Weinstein had then appealed to President Obama as a father, adding that the president is not paying any attention or care about his problem or his needs. However, the White House had outrightly refused to negotiate for Weinstein’s release. “The President is aware of it. I do not believe he’s seen it, or I do not know that he’s seen it. We remain greatly concerned for Weinstein’s safety and his well-being,” White House Press Secretary Jay Carney told newsmen in Washington on May 7, 2012. “Our hearts go out to him and his family. We condemn his kidnapping in the strongest terms and call for his immediate release. The US government will continue making every effort to see Warren Weinstein released safety to his family, but we cannot and will not negotiate with al-Qaeda,” Jay Carney added.

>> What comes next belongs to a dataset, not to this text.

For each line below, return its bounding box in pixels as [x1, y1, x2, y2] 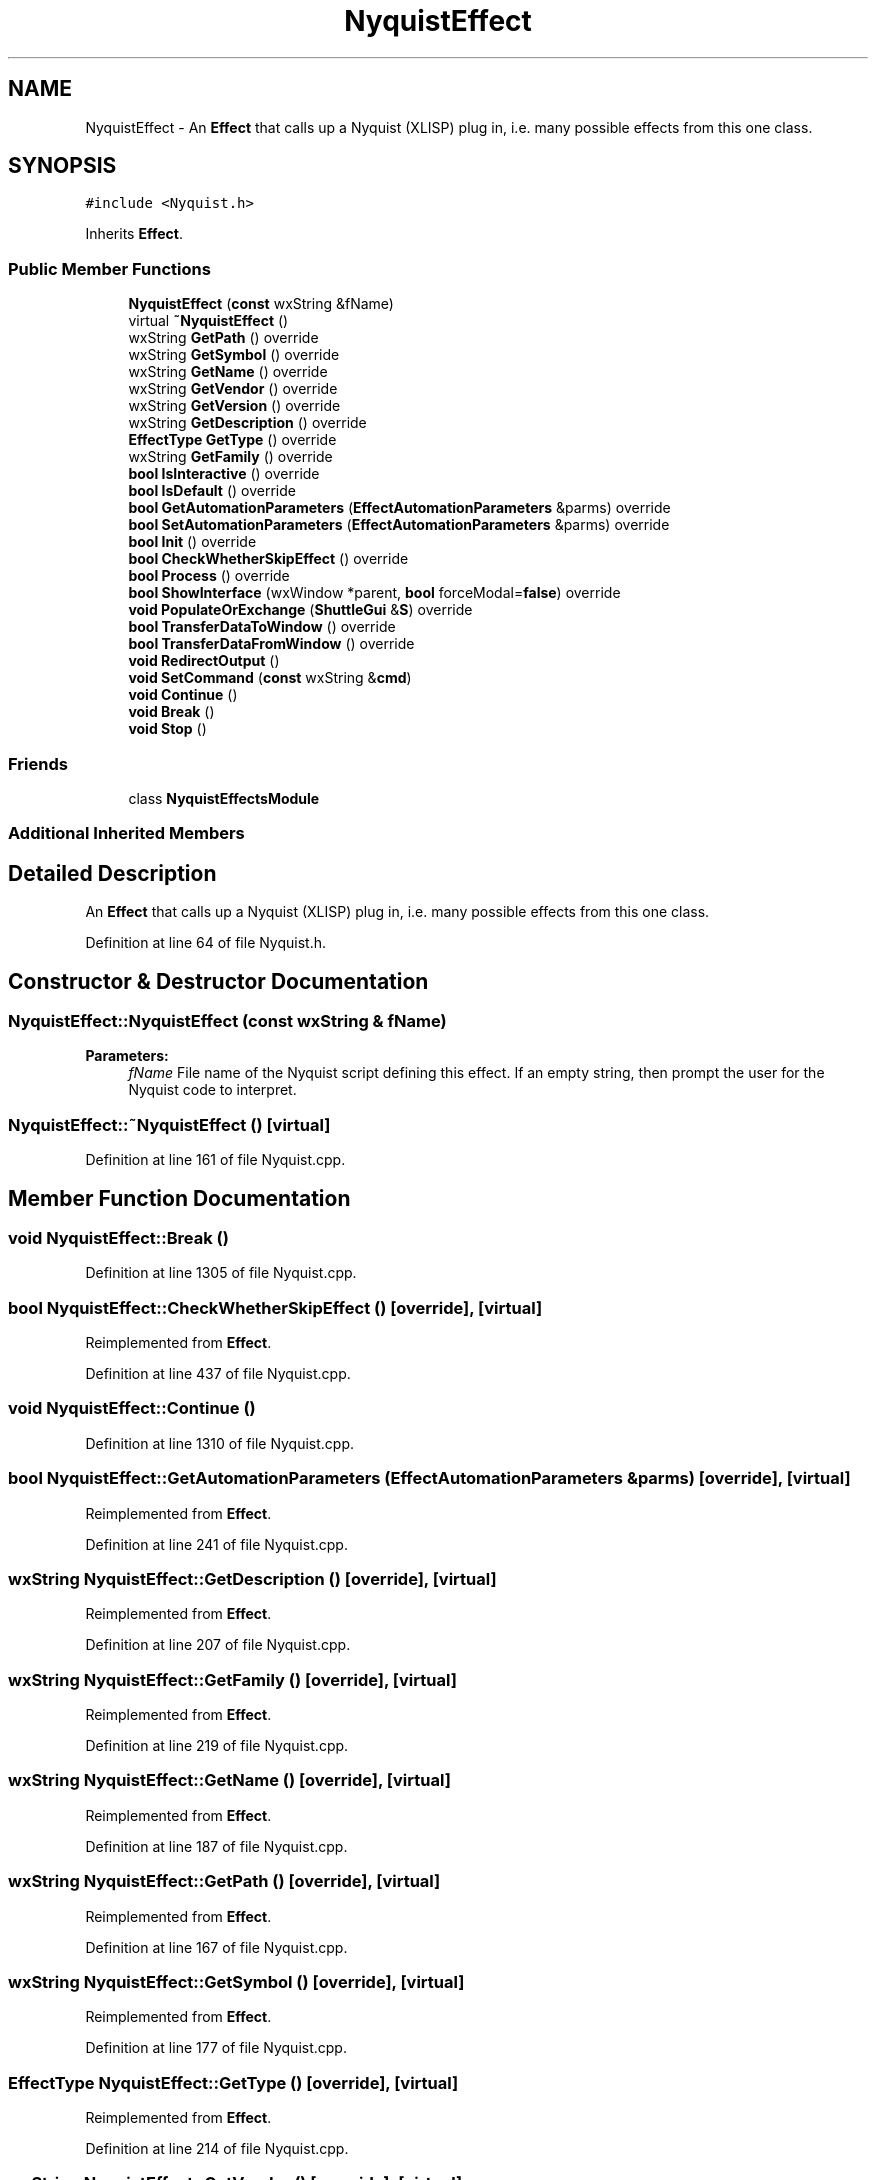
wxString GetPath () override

Not only the White House, the US State Department too refused to make concessions to terrorists. “As you know, we don’t make concessions to terrorists. We obviously remain very concerned about the safety and well being of Weinstein. We want to call – or we have called, and continue to call for his immediate release and continue to cooperate closely with Pakistani authorities on the current investigation”, State Department spokesman Mark Toner told reporters on May 7, 2012. In his last video statement, released in September 2012, Warren Weinstein had appealed to Israel’s Prime Minister Benjamin Netanyahu “as one Jew to another” to help secure his release. However, even the Israeli president could not prevail upon his all-powerful American counterpart to play his role to save the life of an American Jew.

The misfortune represents a major blow to the Central Intelligence Agency (CIA) and its covert drone programme in Pakistan, which President Obama embraced and expanded after coming to office in 2009. “Al-Qaeda extremists are ultimately to blame for the tragic death of Warren Weinstein, the hostage’s wife has said in statement. But Elaine Weinstein also added that she and her family were disappointed with the American and Pakistani governments’ efforts to secure her husband’s release from his al-Qaeda captors. She said that the assistance her family received from the US government was inconsistent and disappointing. “We hope that my husband’s death and the others who have faced similar tragedies in recent months will finally prompt the US government to take its responsibilities seriously and establish a coordinated and consistent approach to supporting hostages and their families,” she added.